━━ Data excerpts ━━

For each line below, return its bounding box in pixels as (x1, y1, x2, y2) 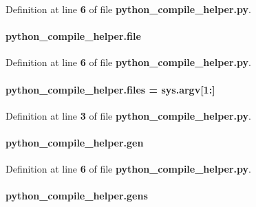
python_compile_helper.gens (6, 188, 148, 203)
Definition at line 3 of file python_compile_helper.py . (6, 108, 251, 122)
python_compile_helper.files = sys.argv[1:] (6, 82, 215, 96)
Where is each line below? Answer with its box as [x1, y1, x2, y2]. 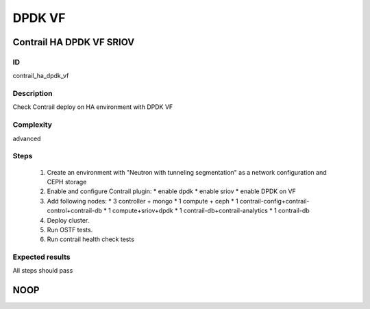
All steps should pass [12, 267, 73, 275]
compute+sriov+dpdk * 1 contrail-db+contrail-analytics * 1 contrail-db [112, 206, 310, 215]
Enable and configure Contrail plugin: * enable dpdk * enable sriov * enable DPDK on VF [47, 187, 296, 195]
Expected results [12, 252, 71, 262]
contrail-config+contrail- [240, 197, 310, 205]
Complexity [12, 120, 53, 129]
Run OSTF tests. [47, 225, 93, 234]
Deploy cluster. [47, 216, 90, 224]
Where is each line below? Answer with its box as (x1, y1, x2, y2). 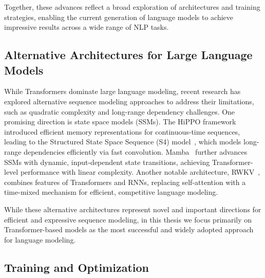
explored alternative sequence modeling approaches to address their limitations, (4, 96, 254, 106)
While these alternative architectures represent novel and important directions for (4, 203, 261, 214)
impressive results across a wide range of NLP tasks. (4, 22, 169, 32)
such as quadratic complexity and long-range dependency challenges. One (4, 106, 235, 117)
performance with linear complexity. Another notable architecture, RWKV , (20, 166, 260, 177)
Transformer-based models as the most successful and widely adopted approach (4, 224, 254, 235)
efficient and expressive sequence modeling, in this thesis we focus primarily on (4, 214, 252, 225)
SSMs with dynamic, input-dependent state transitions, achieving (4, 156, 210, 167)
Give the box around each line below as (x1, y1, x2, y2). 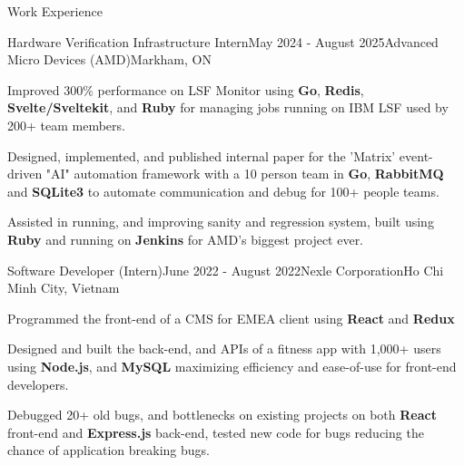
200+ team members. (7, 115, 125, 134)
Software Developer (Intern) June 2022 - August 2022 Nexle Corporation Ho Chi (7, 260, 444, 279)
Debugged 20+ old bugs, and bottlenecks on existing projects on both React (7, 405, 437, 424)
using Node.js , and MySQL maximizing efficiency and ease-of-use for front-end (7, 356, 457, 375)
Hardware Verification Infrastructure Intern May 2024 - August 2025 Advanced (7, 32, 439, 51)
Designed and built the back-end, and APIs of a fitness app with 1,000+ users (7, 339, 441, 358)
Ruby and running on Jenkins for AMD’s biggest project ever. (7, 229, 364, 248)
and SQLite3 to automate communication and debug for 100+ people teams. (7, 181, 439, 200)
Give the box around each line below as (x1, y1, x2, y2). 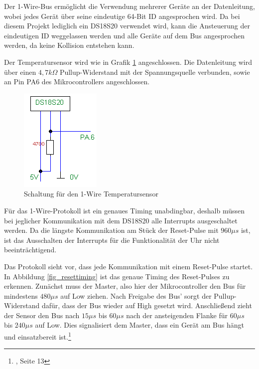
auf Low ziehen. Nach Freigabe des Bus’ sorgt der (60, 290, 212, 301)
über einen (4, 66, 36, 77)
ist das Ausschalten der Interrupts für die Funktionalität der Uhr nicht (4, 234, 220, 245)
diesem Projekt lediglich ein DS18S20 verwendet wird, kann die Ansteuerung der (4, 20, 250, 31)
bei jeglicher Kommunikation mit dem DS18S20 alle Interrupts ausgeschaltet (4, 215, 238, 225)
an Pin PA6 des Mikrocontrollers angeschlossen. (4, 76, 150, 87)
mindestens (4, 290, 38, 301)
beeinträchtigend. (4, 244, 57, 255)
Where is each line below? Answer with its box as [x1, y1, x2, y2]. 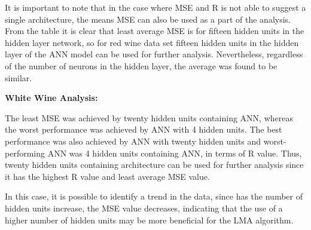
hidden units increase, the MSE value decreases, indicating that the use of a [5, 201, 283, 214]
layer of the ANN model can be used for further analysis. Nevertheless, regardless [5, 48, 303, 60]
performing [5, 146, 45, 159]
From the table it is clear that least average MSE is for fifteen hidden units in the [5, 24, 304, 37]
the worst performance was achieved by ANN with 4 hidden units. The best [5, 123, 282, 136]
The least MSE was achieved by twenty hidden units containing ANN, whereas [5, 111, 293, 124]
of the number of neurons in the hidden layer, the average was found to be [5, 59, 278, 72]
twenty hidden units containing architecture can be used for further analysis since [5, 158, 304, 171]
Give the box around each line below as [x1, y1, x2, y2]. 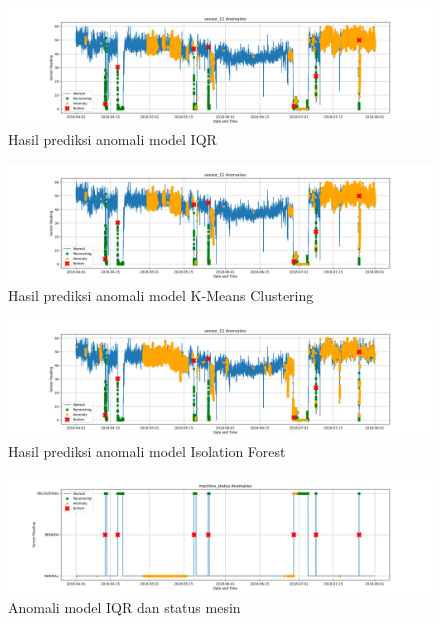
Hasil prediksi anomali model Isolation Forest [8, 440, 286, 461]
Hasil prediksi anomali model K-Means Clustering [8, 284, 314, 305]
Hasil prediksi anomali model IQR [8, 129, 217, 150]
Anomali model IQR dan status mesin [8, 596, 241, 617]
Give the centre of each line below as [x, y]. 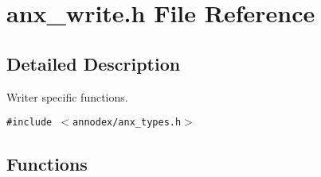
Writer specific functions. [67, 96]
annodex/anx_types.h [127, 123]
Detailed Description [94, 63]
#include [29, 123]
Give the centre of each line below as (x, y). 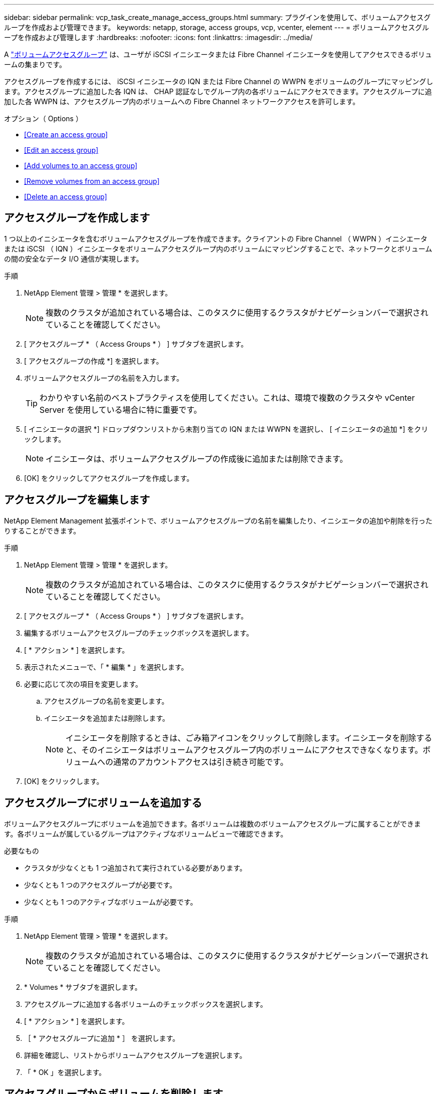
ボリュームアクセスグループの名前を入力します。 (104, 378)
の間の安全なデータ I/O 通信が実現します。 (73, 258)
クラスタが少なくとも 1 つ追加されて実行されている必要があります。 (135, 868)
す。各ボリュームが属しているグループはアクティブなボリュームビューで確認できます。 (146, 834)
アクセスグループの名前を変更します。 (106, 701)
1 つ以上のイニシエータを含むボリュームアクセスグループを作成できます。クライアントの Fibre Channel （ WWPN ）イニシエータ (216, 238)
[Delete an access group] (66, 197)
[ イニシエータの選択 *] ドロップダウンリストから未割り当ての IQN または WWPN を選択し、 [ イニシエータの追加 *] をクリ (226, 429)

━━━

• _What needs to be done_:
Among the entries above, find the line with "auf Low ziehen." and the line with "diesem Projekt lediglich"; give again exactly these two lines and all lines between them.

• _Result_:
auf Low ziehen. Nach Freigabe des Bus’ sorgt der (60, 290, 212, 301)
über einen (4, 66, 36, 77)
ist das Ausschalten der Interrupts für die Funktionalität der Uhr nicht (4, 234, 220, 245)
diesem Projekt lediglich ein DS18S20 verwendet wird, kann die Ansteuerung der (4, 20, 250, 31)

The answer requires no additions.